XXV. When Marcellus's colleague came to Rome from Sicily, he wished to name another person dictator, and, that he might not be forced to act against his inclination, he sailed away by night back to Sicily. Under these circumstances the people nominated Quintus Fulvius dictator, and the Senate wrote to Marcellus bidding him vote for this person. He did so, confirming the choice of the people, and was himself elected proconsul for the following year. After a conference with Fabius Maximus, at which it was arranged that the latter should make an attempt on Tarentum, while Marcellus should constantly engage Hannibal and so prevent his affording the town any assistance, he set out, and came upon Hannibal near Canusium. Hannibal frequently shifted his camp, and tried to avoid a battle, but Marcellus was not to be shaken off, and at length attacked his position, and by skirmishing provoked him to fight. Marcellus sustained his attack, and the battle was put an end to by night. Next morning his troops were again beheld under arms, so that Hannibal in great anxiety called together the Carthaginians and besought them to fight as they had never done before. "You see," said he, "that even after our great victories, we cannot rest in peace, unless we drive away this fellow." The armies met; and Marcellus seems to have lost the day by an unseasonable manœuvre. His right wing was suffering, and he ordered up one of the legions to support it; but this change produced confusion in the ranks, and gave the victory to the enemy, with a loss of two thousand seven hundred men to the Romans. Marcellus, after retiring to his fortified camp, called together his soldiers, and reproached them, saying that he saw before him the arms and bodies of many Romans, but not one true Roman. They begged forgiveness, but he answered that he could not forgive them when defeated, but would forgive them if victorious. On the morrow he said that he would renew the battle, in order that the Romans might hear of their victory before they heard of their defeat. After these words he gave orders that the troops which had given way should be supplied with rations of barley instead of corn; which had such an effect upon them, that although many were suffering from the hurts in the battle, yet, there was not one who did not suffer more from the reproaches of Marcellus than from his wounds.

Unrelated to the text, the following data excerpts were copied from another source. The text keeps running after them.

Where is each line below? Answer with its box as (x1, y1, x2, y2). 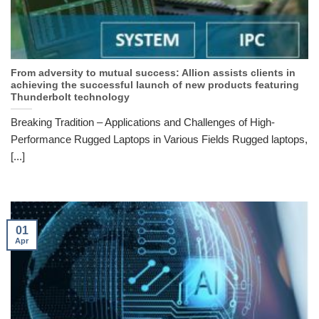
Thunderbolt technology (11, 91, 130, 103)
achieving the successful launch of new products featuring (11, 79, 299, 90)
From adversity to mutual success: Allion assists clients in (11, 67, 296, 78)
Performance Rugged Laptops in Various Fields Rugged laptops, (11, 133, 308, 146)
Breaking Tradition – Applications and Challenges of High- (11, 116, 275, 129)
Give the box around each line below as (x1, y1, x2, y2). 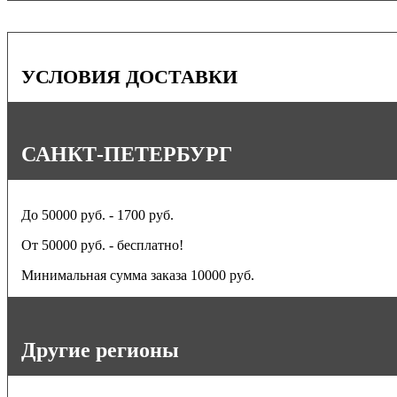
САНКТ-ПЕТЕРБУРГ (21, 143, 232, 167)
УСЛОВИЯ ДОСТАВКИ (21, 65, 237, 88)
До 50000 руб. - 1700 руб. (21, 207, 174, 223)
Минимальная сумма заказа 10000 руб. (21, 268, 254, 284)
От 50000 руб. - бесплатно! (21, 237, 183, 253)
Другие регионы (21, 339, 179, 362)
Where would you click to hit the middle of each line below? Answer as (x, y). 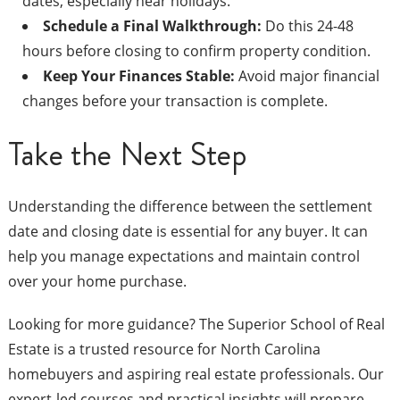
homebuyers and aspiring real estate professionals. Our (196, 375)
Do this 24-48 (307, 26)
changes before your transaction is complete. (175, 101)
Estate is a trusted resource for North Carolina (164, 350)
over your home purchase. (97, 282)
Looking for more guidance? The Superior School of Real (196, 325)
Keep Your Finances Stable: (138, 76)
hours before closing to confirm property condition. (196, 51)
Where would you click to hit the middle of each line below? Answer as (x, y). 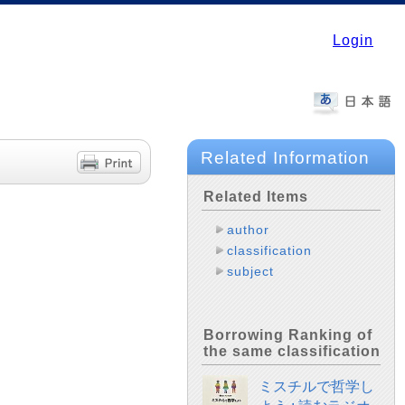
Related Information (285, 158)
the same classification (292, 351)
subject (251, 271)
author (249, 230)
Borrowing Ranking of (288, 335)
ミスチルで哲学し (316, 386)
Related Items (256, 197)
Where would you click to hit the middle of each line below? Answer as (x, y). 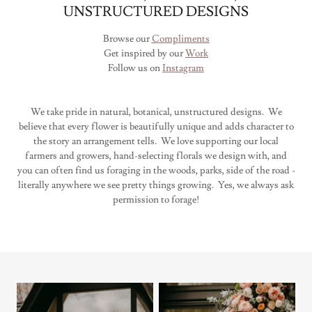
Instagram (183, 69)
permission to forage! (156, 200)
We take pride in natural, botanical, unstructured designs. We (156, 112)
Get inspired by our (145, 54)
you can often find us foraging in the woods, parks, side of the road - (156, 171)
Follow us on (135, 69)
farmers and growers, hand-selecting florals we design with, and (156, 156)
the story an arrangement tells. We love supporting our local (156, 142)
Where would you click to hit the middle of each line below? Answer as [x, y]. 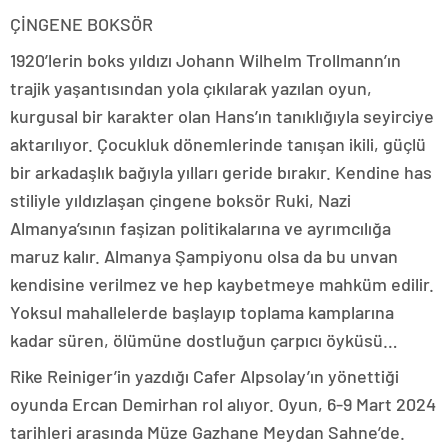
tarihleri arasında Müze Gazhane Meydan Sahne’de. [207, 432]
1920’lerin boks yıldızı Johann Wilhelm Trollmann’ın [205, 60]
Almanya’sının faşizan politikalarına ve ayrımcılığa [200, 228]
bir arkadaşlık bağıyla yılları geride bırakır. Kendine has [221, 172]
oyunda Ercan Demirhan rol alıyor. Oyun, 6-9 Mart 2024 [223, 404]
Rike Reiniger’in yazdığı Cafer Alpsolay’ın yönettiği [204, 376]
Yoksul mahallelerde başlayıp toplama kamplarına [202, 312]
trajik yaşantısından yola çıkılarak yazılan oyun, [191, 88]
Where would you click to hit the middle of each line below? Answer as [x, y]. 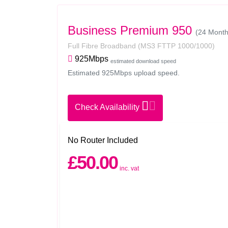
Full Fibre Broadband [103, 46]
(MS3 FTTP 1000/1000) [176, 46]
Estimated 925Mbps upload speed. [124, 73]
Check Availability [108, 107]
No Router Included [103, 140]
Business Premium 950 [130, 30]
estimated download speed [143, 61]
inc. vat [129, 168]
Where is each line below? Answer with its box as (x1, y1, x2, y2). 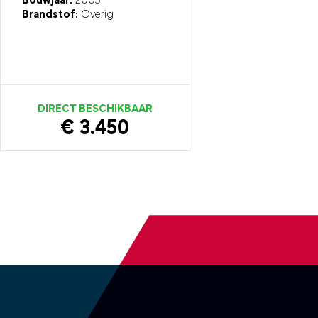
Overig (77, 9, 114, 21)
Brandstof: (21, 9, 78, 21)
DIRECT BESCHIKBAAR (37, 104, 153, 116)
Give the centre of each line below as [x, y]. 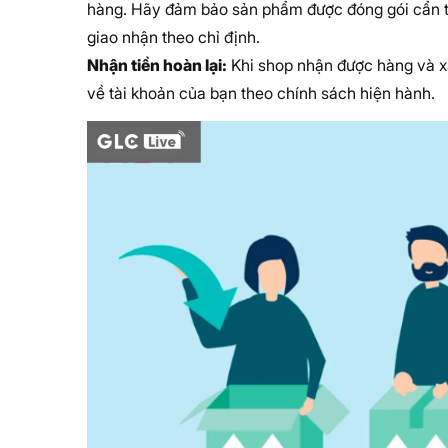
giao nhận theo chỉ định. [173, 36]
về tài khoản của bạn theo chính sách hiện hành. [261, 92]
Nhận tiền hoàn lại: [157, 64]
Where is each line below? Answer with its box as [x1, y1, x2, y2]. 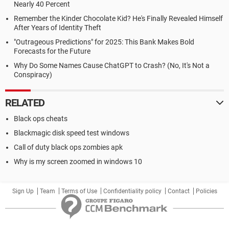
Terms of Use [61, 188, 97, 195]
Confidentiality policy [103, 188, 162, 195]
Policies [195, 188, 217, 195]
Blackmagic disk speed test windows [14, 129, 129, 137]
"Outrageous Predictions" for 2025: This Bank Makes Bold [14, 38, 194, 46]
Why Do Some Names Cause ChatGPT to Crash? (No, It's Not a [14, 61, 210, 70]
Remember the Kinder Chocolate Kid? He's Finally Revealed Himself [14, 14, 223, 22]
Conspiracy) [14, 71, 52, 79]
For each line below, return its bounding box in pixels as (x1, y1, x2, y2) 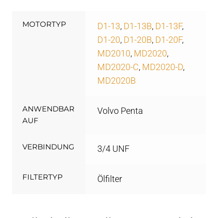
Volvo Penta (97, 106, 143, 116)
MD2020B (97, 75, 136, 86)
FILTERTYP (22, 172, 63, 182)
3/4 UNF (97, 144, 129, 154)
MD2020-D (142, 62, 183, 72)
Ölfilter (97, 174, 122, 184)
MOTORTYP (22, 19, 67, 29)
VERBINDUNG (22, 142, 75, 151)
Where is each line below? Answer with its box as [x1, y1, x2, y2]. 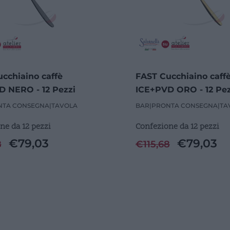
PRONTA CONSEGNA [151, 101, 218, 109]
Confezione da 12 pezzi [136, 121, 219, 132]
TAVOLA [51, 101, 78, 109]
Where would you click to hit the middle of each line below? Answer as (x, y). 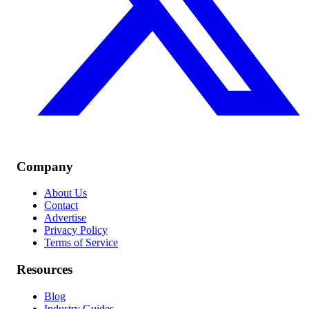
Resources (44, 269)
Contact (61, 206)
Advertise (65, 218)
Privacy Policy (76, 230)
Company (45, 166)
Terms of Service (81, 243)
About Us (66, 193)
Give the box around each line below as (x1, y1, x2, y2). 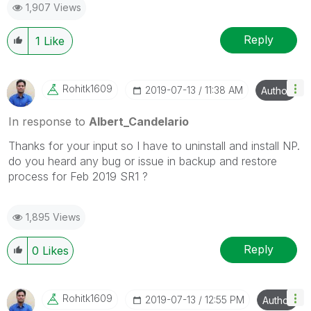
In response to (8, 114, 89, 128)
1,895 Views (26, 210, 81, 223)
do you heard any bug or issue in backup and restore (8, 153, 277, 168)
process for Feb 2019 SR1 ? (8, 169, 148, 183)
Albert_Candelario (89, 114, 189, 128)
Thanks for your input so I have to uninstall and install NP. (8, 138, 303, 153)
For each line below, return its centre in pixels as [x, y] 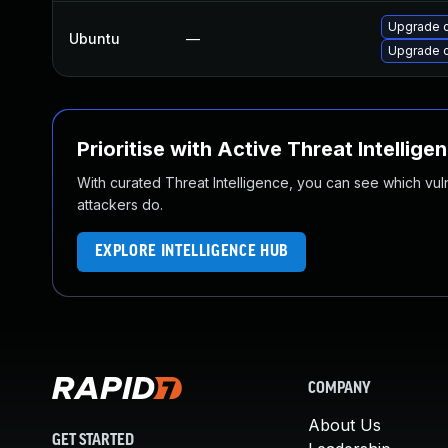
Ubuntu [94, 38]
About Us [344, 425]
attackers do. [120, 204]
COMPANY [339, 389]
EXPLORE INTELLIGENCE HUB [191, 251]
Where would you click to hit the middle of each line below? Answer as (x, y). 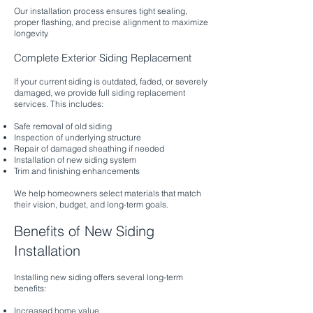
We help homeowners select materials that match (108, 193)
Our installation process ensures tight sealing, (101, 11)
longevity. (31, 33)
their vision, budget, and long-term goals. (91, 204)
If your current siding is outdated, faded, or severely (111, 81)
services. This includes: (59, 104)
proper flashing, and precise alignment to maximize (111, 22)
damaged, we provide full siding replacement (100, 93)
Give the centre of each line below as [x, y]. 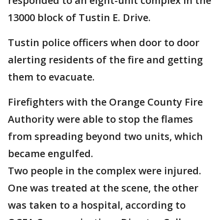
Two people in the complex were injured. [105, 171]
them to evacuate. [53, 77]
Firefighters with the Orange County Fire [105, 102]
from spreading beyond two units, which [105, 137]
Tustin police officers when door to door [104, 43]
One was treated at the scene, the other [103, 188]
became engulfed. [51, 154]
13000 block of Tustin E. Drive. [81, 18]
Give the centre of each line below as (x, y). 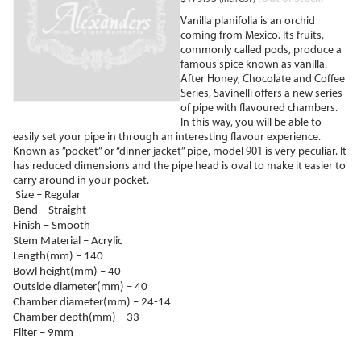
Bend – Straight (50, 211)
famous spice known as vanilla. (254, 64)
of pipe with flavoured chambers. (259, 108)
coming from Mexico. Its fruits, (252, 35)
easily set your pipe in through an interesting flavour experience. (167, 137)
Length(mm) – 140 (58, 257)
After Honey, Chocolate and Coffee (263, 79)
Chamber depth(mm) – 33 (76, 318)
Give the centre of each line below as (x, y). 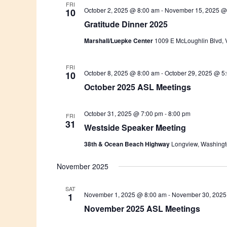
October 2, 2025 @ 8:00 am (122, 10)
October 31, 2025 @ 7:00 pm (123, 113)
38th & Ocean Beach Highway (127, 144)
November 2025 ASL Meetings (142, 209)
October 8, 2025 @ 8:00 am (122, 73)
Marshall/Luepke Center (119, 41)
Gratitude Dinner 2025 (126, 24)
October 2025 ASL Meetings (137, 87)
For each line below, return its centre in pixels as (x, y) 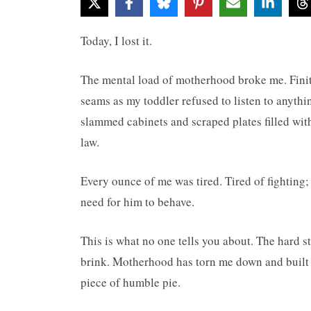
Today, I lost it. (116, 41)
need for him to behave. (137, 202)
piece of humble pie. (131, 283)
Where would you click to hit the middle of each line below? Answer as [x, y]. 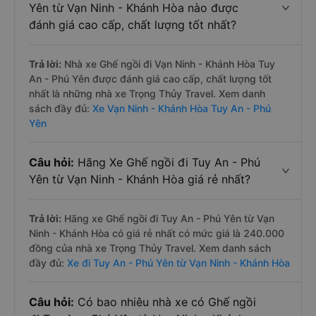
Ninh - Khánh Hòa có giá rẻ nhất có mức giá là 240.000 [157, 233]
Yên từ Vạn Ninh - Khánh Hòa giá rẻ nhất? [140, 179]
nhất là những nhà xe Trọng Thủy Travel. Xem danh [147, 93]
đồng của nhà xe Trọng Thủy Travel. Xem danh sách [150, 248]
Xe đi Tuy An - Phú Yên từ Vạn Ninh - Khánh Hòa [178, 263]
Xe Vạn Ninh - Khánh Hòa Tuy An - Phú [182, 108]
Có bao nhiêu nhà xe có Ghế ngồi [165, 302]
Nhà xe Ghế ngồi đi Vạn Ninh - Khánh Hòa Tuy [168, 64]
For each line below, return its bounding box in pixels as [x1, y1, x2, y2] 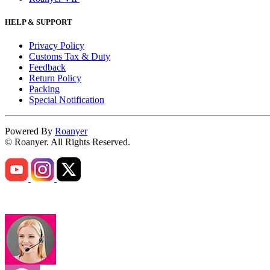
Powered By [5, 126, 55, 137]
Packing [29, 84, 60, 95]
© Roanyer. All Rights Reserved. [5, 137, 130, 148]
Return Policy [29, 73, 81, 84]
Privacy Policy [29, 40, 84, 51]
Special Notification [29, 95, 104, 105]
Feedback [29, 62, 66, 73]
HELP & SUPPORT [5, 17, 72, 27]
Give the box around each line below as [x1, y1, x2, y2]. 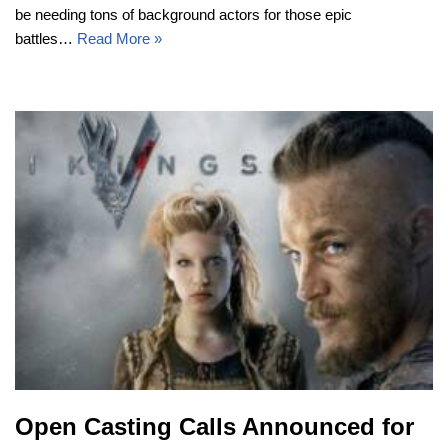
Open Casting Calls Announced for [15, 412, 414, 440]
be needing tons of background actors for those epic [15, 6, 352, 24]
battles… [15, 30, 77, 48]
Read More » [77, 30, 162, 48]
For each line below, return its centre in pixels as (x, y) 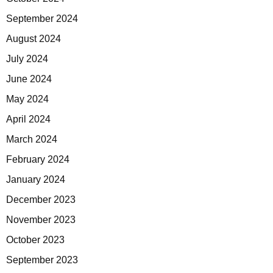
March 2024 (32, 140)
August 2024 (34, 39)
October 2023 (35, 240)
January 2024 (36, 180)
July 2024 (27, 59)
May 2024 (27, 99)
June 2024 (29, 79)
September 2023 (42, 260)
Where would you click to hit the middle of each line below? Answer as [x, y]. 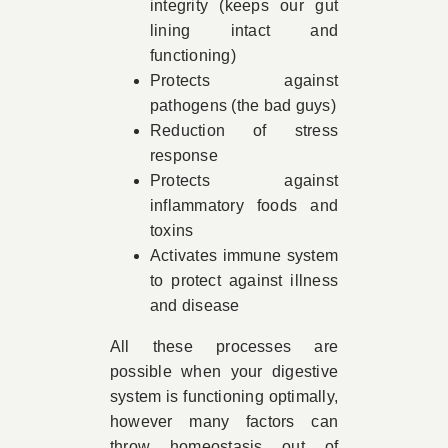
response [183, 155]
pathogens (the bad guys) [242, 105]
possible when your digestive [224, 371]
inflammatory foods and [244, 205]
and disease [194, 305]
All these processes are [224, 346]
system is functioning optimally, [224, 396]
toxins [171, 230]
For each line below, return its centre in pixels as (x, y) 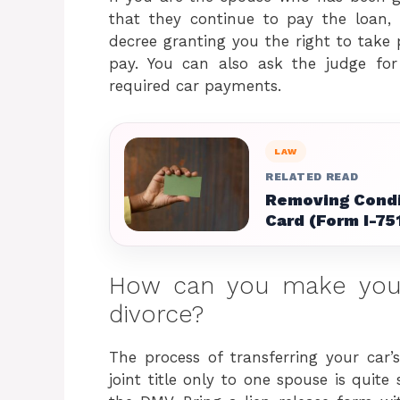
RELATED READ (312, 177)
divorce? (156, 314)
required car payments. (195, 86)
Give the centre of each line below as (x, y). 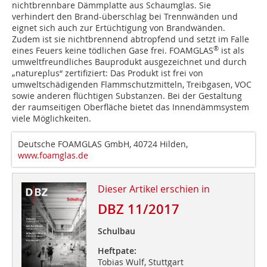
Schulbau (116, 231)
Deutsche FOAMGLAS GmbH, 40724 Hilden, (103, 144)
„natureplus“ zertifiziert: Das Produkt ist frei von (108, 73)
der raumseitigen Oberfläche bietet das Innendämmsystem (131, 107)
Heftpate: (117, 251)
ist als (232, 51)
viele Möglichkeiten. (52, 119)
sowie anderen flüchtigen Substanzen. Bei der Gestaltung (127, 96)
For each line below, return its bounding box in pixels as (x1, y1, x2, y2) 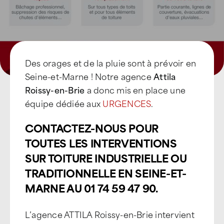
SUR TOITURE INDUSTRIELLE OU (25, 149, 187, 166)
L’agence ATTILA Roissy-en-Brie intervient (25, 207, 194, 220)
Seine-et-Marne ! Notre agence (25, 69, 154, 82)
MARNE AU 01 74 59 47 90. (25, 179, 158, 196)
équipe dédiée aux (25, 96, 103, 109)
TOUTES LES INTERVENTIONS (25, 134, 177, 151)
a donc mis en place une (84, 83, 186, 96)
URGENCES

XXVI. At daybreak the scarlet robe, the well known signal of battle, was displayed from the general's tent. The disgraced troops, at their own request, were placed in the first rank; the rest of the army followed under their officers. Hannibal hearing of this exclaimed: "Hercules! What can one do with a man who knows not how to bear either good or bad fortune. This is the only general who, when victorious allows his foe no rest, and when defeated takes none himself. We shall always, it seems, have to be fighting this man, who is equally excited to attack by his confidence when victor, and his shame when vanquished."
In the battle the men on each side were fighting on equal terms, when Hannibal ordered his elephants to be brought into the front rank and to attack the Roman lines. Great tumult and disturbance was produced by this, but one of the tribunes, by name Flavius, seizing a standard, stood his ground, and struck the first elephant with the spiked end of the staff, till he forced him to turn back. He then attacked the next one, and those that followed. Marcellus, seeing this, ordered his cavalry to ride as fast as they could to the scene of the confusion and complete the rout of the enemy. They charged briskly and pursued the flying Carthaginians, cutting them down up to their very camp. Great havoc was wrought by the wounded elephants among them; and in all, over eight thousand are said to have perished. Of the Roman force three thousand were killed, and almost all the survivors were wounded, which circumstance enabled Hannibal to leave his camp by night unmolested, and remove himself from the neighbourhood of Marcellus; for Marcellus could not pursue, because of the number of wounded, but marched in a leisurely manner towards Campania, and passed the summer at Sinuessa, recruiting the health of his soldiers.
XXVII. Hannibal, after he had thus torn himself free from Marcellus, sent his army to plunder Italy as recklessly as though it were disbanded; and in Rome Marcellus was ill spoken of. His enemies induced Publius Bibulus, a clever and violent partisan, to attack him. This man frequently addressed assemblies of the people and urged them to transfer the command to another general, since "Marcellus," he said, "after a little sparring with the enemy had gone to the hot baths to refresh himself as if after a gymnastic contest." Marcellus, hearing of this, left the army in charge of his legates, and went to Rome to clear his reputation from these slanders; but, in consequence of them he found that he was to undergo a trial. A day was fixed; the people assembled in the Circus Flaminius; Bibulus rose and impeached him. Marcellus spoke shortly and simply in his own defence, but the highest and noblest citizens spoke at great length in his praise, calling on the people not to show themselves by their vote worse judges of war than Hannibal, who was always as eager to avoid fighting with Marcellus, as he was to fight with other generals. After these speeches had been delivered the accuser was proved to be so far wrong in his impeachment, that Marcellus was not only honourably acquitted, but actually elected consul for the fifth time.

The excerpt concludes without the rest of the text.